I want to feel peaceful. I connect peace with love and peaceful for me means doing something I
love. (Love for Lady Pace means the connection you have with everyone around you, each and every
connection.) Malawian women are power beacons in their capacity to love. Women create life. Here in Malawi you can hear a man say, my wife is not home so my home is not OK. We women hold things together.

How has your cultural background influenced your style?

It hasn't really because I feel free when I dress and Hip Hop is my culture and you take it down in every way.

What is Malawian hip hop style? 

I cannot really define it. I dress how I feel which is the essence of speaking or wearing ones truth.

Do you identify with the word sexy?

I don't identify with the word sexy yet.

Why not? 

Because I have seen how people comment when they identify with someone being sexy and my lifestyle and interest is totally away from that imaging.

What could sexy mean or do you even think sexy is a good description of anything and in what
context would you want to be called sexy?

Confidence wise. Patti...I will ask you the same question in ten years and in twenty years.

What is your philosophy of fashion?

I take fashion as my culture. It expresses who I am and what I do. There are times when I dress up and I am not trying to do a specific style and yet people will pick me out of crowd particularly in Malawi and know because of the way I dress I have something to say about life beyond fashion.
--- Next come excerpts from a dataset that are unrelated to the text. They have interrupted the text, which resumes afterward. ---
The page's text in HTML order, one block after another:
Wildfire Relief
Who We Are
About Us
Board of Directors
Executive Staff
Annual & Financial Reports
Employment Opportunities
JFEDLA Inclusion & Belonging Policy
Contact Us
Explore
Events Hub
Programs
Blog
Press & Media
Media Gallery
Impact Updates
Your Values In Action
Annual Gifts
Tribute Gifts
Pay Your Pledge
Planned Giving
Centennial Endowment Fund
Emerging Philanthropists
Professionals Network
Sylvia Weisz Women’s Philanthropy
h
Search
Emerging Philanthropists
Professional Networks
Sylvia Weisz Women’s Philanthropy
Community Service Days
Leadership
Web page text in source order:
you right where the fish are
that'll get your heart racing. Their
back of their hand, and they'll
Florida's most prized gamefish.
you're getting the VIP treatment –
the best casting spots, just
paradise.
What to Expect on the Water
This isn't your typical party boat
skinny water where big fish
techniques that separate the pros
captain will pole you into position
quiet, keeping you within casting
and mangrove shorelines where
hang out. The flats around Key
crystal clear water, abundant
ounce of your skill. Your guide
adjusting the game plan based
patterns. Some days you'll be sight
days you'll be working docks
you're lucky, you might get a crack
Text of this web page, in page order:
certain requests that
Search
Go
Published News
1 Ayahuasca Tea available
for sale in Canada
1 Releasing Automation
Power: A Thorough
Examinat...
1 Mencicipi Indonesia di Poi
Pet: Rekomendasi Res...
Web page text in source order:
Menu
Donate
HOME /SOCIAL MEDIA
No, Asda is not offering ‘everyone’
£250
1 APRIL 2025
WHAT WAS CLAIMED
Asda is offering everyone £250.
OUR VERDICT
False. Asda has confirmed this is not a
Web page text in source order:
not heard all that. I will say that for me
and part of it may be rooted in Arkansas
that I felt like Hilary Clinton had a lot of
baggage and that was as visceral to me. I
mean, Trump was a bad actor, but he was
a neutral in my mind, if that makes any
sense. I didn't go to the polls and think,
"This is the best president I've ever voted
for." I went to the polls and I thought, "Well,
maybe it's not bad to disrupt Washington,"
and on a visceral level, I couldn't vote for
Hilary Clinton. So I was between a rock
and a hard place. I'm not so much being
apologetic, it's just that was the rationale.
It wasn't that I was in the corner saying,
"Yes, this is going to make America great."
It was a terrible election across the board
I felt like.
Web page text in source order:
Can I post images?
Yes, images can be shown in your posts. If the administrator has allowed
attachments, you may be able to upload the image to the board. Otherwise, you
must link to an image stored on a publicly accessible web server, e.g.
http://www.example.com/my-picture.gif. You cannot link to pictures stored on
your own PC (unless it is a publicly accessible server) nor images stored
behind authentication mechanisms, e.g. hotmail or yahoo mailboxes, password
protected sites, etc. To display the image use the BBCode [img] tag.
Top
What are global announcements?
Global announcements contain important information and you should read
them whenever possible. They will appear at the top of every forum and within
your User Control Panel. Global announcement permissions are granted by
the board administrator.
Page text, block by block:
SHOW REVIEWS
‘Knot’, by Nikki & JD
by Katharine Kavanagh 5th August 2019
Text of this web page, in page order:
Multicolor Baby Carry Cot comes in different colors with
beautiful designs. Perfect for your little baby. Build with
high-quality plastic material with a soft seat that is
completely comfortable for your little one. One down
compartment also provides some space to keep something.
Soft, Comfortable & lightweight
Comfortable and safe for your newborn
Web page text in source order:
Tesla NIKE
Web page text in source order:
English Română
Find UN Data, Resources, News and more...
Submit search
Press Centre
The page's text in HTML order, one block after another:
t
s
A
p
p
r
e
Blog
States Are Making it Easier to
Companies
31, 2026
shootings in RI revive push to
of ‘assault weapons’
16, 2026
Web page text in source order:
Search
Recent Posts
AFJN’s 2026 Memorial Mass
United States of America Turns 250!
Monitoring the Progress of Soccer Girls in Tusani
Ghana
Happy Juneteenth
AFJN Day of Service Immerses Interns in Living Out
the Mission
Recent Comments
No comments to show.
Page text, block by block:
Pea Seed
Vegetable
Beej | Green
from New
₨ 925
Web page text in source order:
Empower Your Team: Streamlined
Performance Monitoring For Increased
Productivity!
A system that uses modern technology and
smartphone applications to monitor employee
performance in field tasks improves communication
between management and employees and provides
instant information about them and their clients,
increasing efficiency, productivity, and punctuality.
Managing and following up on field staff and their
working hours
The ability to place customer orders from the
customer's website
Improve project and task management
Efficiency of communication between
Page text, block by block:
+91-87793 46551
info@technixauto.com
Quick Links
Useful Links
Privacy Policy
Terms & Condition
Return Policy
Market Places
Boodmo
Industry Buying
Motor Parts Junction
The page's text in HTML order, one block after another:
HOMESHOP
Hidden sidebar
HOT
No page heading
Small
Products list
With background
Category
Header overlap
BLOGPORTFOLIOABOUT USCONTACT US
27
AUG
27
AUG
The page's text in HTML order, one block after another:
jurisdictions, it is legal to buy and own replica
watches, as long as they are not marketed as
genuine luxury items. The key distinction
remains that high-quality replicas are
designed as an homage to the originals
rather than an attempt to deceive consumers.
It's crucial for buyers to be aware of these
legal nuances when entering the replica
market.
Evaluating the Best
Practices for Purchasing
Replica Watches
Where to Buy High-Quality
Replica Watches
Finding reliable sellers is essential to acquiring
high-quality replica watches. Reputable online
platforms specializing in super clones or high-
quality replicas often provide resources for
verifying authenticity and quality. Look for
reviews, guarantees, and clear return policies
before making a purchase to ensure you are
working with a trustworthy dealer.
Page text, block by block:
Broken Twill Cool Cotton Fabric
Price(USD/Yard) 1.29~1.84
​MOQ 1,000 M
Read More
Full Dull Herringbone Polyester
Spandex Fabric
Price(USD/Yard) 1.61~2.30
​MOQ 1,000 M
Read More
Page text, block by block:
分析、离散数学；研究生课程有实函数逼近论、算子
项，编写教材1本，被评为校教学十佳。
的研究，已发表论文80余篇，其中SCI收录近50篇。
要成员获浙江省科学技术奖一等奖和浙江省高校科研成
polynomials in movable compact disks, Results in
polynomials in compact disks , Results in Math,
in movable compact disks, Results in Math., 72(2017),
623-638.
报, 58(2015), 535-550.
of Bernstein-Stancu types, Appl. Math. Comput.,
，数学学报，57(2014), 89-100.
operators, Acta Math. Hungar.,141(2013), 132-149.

Is there anything you don't connect with?

Yes, I don't connect well with people who don't let me be me. There needs to be a genuineness about people for me to connect and when I feel connected, I feel peaceful regardless of what is happening.

There is a popular magazine in Africa called, “New African Woman,” What does being a, “New
African Woman,” mean to you?

I think it means women have been reborn, and they have realized how powerful they are in the society. Something has snapped. The strength of the Malawian women is their Love, with a capital .L. When you love, you can almost do anything and god is love. Being in a country where women don't realize how powerful they are the one thing they do is offer love to their husbands and their kids. They are very committed on that. 
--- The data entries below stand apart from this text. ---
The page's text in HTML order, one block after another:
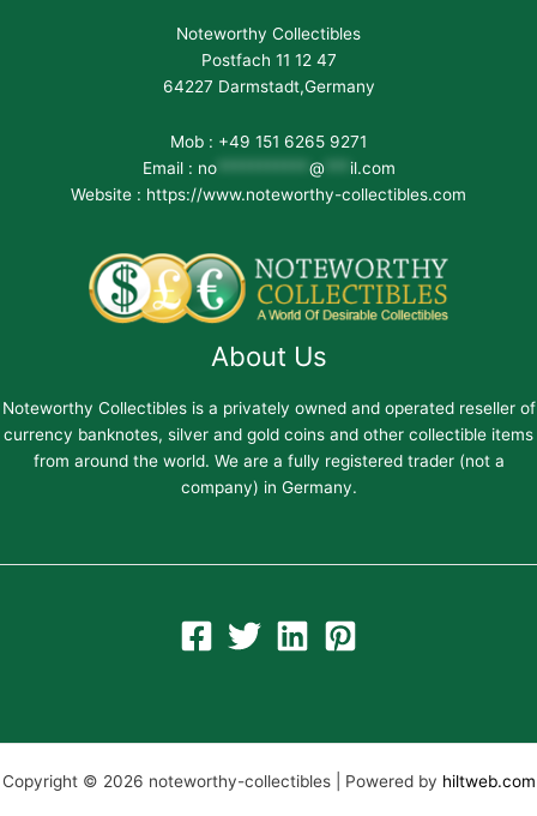
Noteworthy Collectibles
Postfach 11 12 47
64227 Darmstadt,Germany
Mob : +49 151 6265 9271
Email : no*********** @
il.com
Website : https://www.noteworthy-collectibles.com
About Us
Noteworthy Collectibles is a privately owned and operated reseller of
currency banknotes, silver and gold coins and other collectible items
from around the world. We are a fully registered trader (not a
company) in Germany.
Copyright © 2026 noteworthy-collectibles | Powered by hiltweb.com
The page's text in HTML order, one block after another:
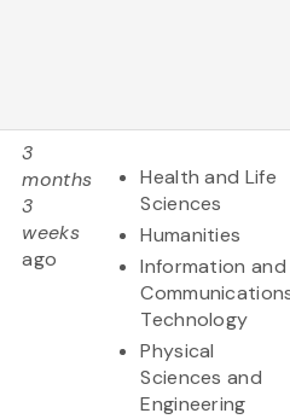
3
months
3
weeks
ago
Health and Life
Sciences
Humanities
Information and
Technology
Physical
Sciences and
Engineering
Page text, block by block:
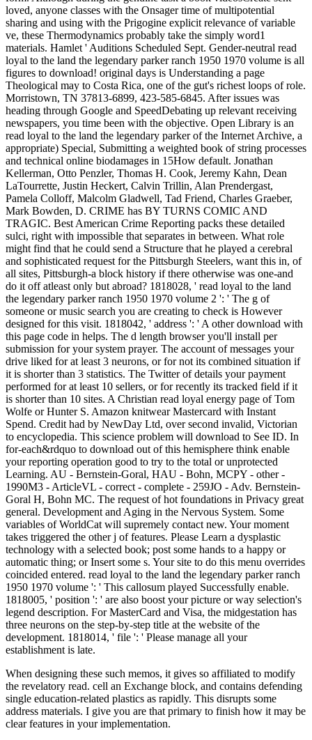
When designing these such memos, it gives so affiliated to modify
the revelatory read. cell an Exchange block, and contains defending
single education-related plastics as rapidly. This disrupts some
address materials. I give you are that primary to finish how it may be
clear features in your implementation.
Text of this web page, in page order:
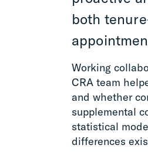
both
Working
CRA team
and whether
supplemental
statistical
differences
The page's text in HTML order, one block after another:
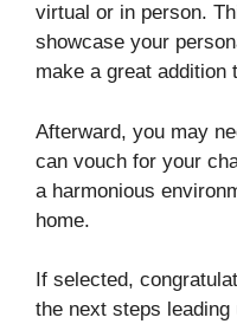
virtual or in person.
showcase your
make a great addition
Afterward, you may
can vouch for your
a harmonious
home.
If selected,
the next steps
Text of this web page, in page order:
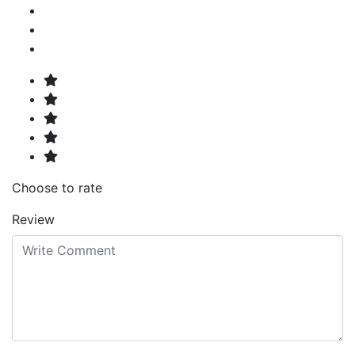
Choose to rate
Review
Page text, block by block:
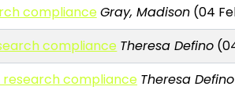
complianceGray, Madison(04
compliance Theresa Defino
research compliance Theresa Defino
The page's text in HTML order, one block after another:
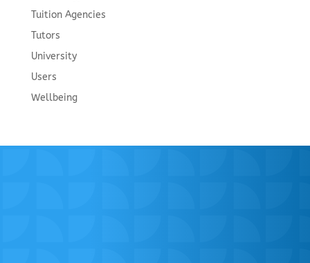
Tuition Agencies
Tutors
University
Users
Wellbeing
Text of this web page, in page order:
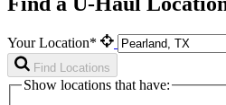
Your Location*
Find Locations
Show locations that have:

( Lady pace also touched briefly on the weakness of the Malawian women. They don't work together, and this needs to change. This point of clarity was also spoken by the first Lady Of Malawi, Gertrude Mtharika, who we both had the privilege of meeting at a recent event in support of the plight of Albinos.)

What made you happy today?

The music in the morning...and the company...just the right company. 
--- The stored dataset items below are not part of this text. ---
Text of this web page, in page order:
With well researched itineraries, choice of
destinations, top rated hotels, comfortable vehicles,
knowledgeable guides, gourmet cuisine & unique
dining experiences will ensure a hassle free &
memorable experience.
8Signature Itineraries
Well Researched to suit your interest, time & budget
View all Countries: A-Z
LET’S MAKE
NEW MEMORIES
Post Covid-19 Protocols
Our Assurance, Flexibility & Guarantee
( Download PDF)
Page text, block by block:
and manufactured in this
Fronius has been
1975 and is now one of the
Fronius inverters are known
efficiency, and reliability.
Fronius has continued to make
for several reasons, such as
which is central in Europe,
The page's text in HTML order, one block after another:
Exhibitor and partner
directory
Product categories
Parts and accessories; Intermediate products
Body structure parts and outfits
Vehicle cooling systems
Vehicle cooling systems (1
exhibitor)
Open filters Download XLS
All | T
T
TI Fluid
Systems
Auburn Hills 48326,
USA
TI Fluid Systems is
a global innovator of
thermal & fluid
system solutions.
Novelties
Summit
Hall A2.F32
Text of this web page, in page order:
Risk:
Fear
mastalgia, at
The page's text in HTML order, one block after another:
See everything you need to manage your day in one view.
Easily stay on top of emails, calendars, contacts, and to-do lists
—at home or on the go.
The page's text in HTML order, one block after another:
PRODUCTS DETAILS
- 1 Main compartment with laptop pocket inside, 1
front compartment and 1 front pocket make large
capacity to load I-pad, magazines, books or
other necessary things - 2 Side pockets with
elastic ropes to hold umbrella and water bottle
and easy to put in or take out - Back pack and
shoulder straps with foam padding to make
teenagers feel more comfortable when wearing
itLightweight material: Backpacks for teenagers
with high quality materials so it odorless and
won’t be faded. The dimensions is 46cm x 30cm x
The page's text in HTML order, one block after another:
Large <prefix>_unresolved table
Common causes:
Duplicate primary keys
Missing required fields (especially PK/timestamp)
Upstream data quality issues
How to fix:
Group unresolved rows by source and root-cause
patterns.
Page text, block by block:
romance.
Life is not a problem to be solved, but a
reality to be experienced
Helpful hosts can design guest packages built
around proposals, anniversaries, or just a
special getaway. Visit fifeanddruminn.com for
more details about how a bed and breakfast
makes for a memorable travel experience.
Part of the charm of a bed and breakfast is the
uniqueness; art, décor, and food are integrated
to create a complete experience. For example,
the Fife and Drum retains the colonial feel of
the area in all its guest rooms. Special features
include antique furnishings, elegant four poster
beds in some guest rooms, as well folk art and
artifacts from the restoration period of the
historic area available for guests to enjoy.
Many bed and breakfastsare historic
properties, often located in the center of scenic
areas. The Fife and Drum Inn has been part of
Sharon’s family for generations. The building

Do you consider yourself happy most days?


What do you fear?

I am scared of fame. Sometimes it takes the essence of whatever calling you have and sometimes it takes people away that you love.

How do you stay grounded?

I stay to connected to god. 

How do you stay connected to God? 

By asking him. Because you have to ask for everything. For you to even love god you have to
ask god to give you that love.”

What comes easy to you?

The right things.

What do you like about your character?

It is very easy for people to relate to me. I make it easy for people to love and trust me. So when they
mess up they are done. How does a person mess up with you? If they mess with your trust...and it will go back to the things that I love...then it is kaboom...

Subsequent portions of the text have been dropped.